:: INFORMATION GIVEN

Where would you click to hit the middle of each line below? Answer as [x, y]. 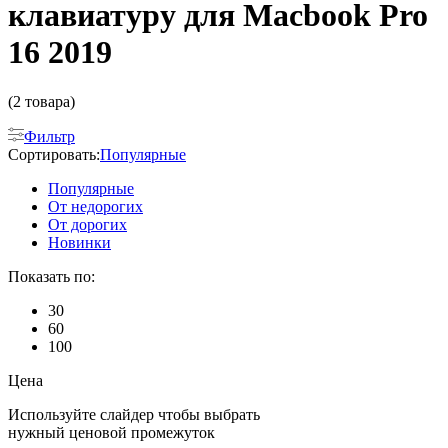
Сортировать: [54, 154]
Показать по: [51, 276]
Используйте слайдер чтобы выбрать [134, 414]
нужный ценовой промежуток [111, 432]
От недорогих [95, 206]
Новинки [79, 242]
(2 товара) [41, 101]
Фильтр [49, 136]

::::

▶ WORK INSTRUCTIONS: The answer is the entries above, given again exactly, with no pictures among them.

▶ RESULT FOR THIS EXERCISE:
Where would you click to hit the middle of each line below? Answer as [x, y]. 
Сортировать: [54, 154]
Показать по: [51, 276]
Используйте слайдер чтобы выбрать [134, 414]
нужный ценовой промежуток [111, 432]
От недорогих [95, 206]
Новинки [79, 242]
(2 товара) [41, 101]
Фильтр [49, 136]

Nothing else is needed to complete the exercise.